Given the following numpy matrix:
import numpy as np
mymatrix = mymatrix = np.matrix(\'-1 0 1; -2 0 2; -4 0 4\')
matrix([[-1, 0, 1],
[-2, 0, 2]
Apparently the way to apply a function to elements is to convert your function into a vectorized version that takes arrays as input and return arrays as output.
You can easily convert your function to vectorized form using numpy.vectorize
as follows:
myfunc_vec = np.vectorize(myfunc)
result = myfunc_vec(mymatrix)
or for a one shot usage:
np.vectorize(myfunc)(mymatrix)
As pointed out by @Divakar, it's better (performance-wise) if you can write an already vectorized function from scratch (using numpy built ufuncs without using numpy.vectorize
) like so:
def my_vectorized_func(m):
return 1/(1+np.exp(-m)) # np.exp() is a built-in ufunc
myvectorized_func(mymatrix)
Since numpy.exp is already vectorized (and math.exp
wasn't) the whole expression 1/(1+np.exp(-m))

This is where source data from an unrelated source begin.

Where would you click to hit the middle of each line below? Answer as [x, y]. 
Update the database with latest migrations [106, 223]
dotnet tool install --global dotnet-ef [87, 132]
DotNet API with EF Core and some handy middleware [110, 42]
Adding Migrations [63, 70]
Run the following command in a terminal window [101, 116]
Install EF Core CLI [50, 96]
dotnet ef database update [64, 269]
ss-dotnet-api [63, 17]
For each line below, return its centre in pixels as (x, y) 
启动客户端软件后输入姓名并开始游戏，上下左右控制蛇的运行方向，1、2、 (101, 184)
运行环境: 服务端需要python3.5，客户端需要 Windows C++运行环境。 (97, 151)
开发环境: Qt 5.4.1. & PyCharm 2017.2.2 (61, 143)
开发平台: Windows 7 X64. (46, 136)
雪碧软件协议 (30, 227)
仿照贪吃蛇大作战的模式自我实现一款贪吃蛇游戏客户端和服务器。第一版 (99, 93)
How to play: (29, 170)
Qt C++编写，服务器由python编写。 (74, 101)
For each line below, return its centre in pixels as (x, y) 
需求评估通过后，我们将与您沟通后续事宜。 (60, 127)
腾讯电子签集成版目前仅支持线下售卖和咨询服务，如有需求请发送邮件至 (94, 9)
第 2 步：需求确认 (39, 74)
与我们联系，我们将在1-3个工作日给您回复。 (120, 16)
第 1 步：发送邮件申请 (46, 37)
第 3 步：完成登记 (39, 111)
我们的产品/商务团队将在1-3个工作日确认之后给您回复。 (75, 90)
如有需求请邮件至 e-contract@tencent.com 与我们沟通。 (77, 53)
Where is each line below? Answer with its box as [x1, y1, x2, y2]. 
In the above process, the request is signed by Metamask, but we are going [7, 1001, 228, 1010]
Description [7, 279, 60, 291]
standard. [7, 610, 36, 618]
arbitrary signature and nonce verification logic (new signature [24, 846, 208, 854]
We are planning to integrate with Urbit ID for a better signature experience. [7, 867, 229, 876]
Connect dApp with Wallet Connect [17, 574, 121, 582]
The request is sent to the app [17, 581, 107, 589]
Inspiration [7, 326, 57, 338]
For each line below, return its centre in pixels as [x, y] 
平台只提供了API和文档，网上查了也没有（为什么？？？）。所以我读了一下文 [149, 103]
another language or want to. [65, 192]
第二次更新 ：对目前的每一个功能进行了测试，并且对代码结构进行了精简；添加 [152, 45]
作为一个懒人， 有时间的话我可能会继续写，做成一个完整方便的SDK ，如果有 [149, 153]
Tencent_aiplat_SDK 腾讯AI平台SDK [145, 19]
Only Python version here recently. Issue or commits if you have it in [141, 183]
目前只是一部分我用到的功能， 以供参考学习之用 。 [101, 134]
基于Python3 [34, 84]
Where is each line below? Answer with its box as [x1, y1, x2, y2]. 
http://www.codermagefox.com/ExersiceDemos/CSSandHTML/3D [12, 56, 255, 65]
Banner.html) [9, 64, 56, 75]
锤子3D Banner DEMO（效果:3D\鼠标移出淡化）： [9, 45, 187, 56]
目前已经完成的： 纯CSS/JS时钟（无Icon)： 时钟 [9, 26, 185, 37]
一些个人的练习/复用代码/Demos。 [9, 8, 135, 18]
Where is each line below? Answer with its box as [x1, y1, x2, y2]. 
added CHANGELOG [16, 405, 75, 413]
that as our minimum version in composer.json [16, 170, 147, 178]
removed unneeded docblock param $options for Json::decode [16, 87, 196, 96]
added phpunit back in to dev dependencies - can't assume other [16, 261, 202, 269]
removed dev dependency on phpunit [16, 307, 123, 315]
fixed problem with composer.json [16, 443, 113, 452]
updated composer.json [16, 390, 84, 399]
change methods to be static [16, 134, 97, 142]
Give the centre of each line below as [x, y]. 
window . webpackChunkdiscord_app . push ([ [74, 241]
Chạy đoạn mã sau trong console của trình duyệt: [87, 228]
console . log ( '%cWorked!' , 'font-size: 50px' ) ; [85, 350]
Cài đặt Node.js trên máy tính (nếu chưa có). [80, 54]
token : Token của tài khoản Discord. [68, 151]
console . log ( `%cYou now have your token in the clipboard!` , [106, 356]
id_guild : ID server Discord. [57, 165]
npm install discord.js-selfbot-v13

will be vectorized (and faster that applying my original function to each element).
The following complete example produced the required output:
import numpy as np
mymatrix = mymatrix = np.matrix('-1 0 1; -2 0 2; -4 0 4')
import math
def myfunc(z):
return 1/(1+math.exp(-z))
np.vectorize(myfunc)(mymatrix) # ok, but slow
def my_vectorized_func(m):
return 1/(1+np.exp(-m))
my_vectorized_func(mymatrix) # faster using numpy built-in ufuncs
Just in case this helps, scipy has a sigmoid function you can directly call on a matrix.